On the right tablet was engraved: "Tomb of Zhao Zhongheng."
It was an empty mound the old man had painstakingly carved himself, silently awaiting its master's return.
The old man slumped to sit between the two graves, natural and familiar, just as he had guarded her front all those years ago.
He opened the gourd, first poured half before Ding Xue's tablet, then raised the rest to his head and drank deeply.
The strong liquor burned his throat, making him cough violently. A glimmer of tears shone in his cloudy eyes.
"Xue'er, do you hear me? I told the children today that we lived a happy life."
The old man muttered in a low voice, the sound exceptionally desolate on the empty, barren slope.
"I said Xu Qing was just a passerby, that you didn't even remember his face. I said we traveled over countless rivers and mountains, that you laughed like a child in my arms every day."
He looked at the stone tablet bearing the characters "Ding Xue," as if he saw again those years when Ding Xue stood on the Seventh Peak gazing into the distance, remembered the firm "no regrets" in her mouth when he had once asked her.
She and her true love forgot each other in the wide world.
And he, just like this, accompanied her for a lifetime.
From an infatuated, reckless youth to a white-haired tomb keeper.

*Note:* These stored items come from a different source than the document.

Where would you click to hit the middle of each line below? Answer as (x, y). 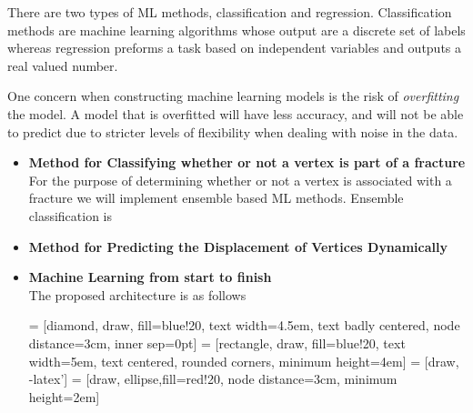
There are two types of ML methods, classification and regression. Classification (230, 12)
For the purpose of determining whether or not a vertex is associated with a (240, 180)
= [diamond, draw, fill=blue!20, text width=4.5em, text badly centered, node (244, 325)
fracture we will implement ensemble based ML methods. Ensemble (216, 198)
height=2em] (64, 396)
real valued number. (63, 65)
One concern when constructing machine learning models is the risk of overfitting (233, 96)
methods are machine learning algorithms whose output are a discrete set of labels (236, 30)
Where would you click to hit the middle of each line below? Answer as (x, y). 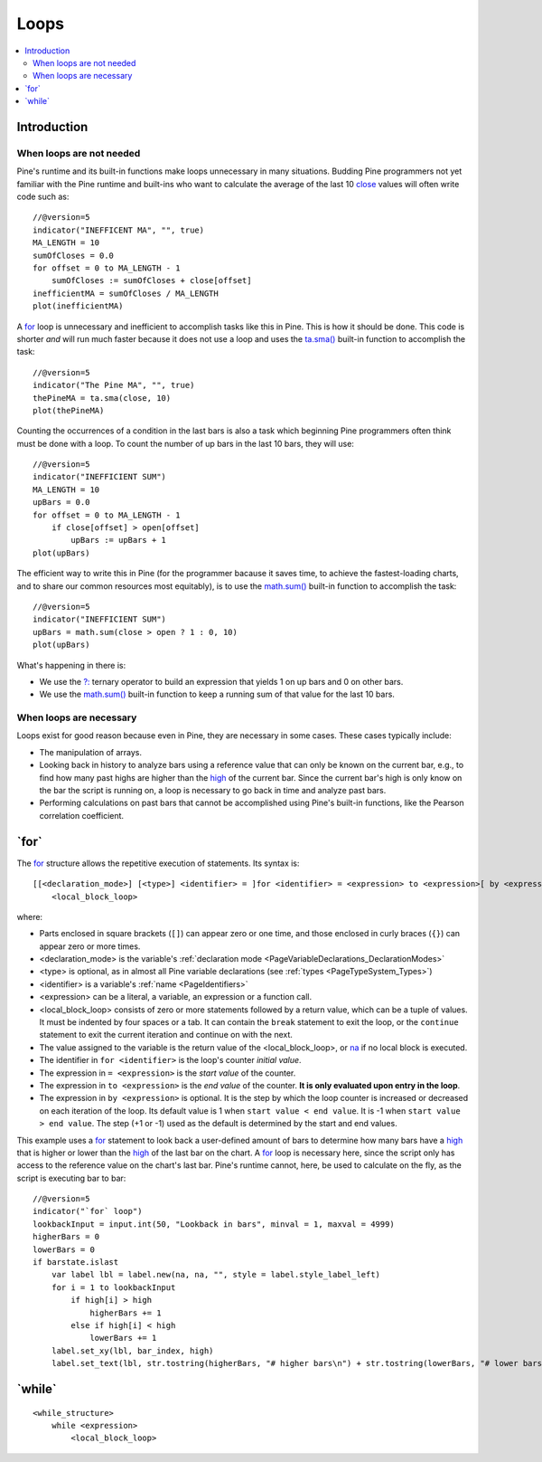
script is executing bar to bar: (71, 1178)
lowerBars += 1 (123, 1338)
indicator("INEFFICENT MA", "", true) (119, 230)
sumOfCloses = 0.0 (74, 255)
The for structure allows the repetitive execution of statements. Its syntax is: (158, 863)
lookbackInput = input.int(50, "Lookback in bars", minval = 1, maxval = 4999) (214, 1224)
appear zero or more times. (90, 946)
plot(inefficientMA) (78, 306)

The old man smiled self-deprecatingly. The starlight in his eyes was completely extinguished by the night.
"I lied."
To that silent, barren mound, he softly uttered these words he had hidden for a lifetime.

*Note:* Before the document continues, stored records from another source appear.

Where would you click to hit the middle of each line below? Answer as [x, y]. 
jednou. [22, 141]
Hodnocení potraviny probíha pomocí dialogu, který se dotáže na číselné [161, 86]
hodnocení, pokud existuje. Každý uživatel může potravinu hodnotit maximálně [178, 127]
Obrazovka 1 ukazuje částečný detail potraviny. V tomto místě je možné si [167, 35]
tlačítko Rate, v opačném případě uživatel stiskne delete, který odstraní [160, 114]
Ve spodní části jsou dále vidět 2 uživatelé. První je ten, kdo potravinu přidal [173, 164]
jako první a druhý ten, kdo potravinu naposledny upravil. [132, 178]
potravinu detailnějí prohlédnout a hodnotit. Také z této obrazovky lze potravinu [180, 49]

"You never loved me, and I never possessed you. But I told this lie so often that even I almost started to believe you really smiled at me in that illusory rain of flowers."
In the distance, the village lights flickered.
And deep in this silent bamboo grove, there was only an old man, guarding a beautiful lie, muttering incessantly.
But an indescribable aura began to rise from the old man's withered body. It was no simple breakthrough in realm, it was the Dao of his entire life, reaching perfect completion at this very moment.
Behind the old man, the void began to violently twist and fold.
Hum—
A blurred, brilliant ring of light slowly took shape, transforming into a miniature small world.
Within that small world, there was no desolate chill of reality, no shattered bamboo grove.
There was only a wooden house full of plum blossoms.
Snowflakes fell quietly. A beautiful woman wearing a pale violet daoist robe, her hair in a ponytail, was accepting a cup of warm wine handed to her by a youth.
She smiled so sweetly, her eyes full of that youth's reflection.
The youth draped a fox fur over her shoulders. The two smiled at each other in the snow. That glimpse of happiness was so real it was heartbreaking.
It was the fairy tale Zhao Zhongheng had told for a lifetime.
Leaning against the tombstone, the old man watched the hazy, beautiful small world behind him, watched the Ding Xue who smiled at him in the dream, and gradually became entranced.
But the realm breakthrough he had yearned for in his youth, at this moment, was as insignificant as dust to him.
The night wind blew past, bamboo leaves rustling.
Like someone sighing softly, or like someone bidding farewell in silence.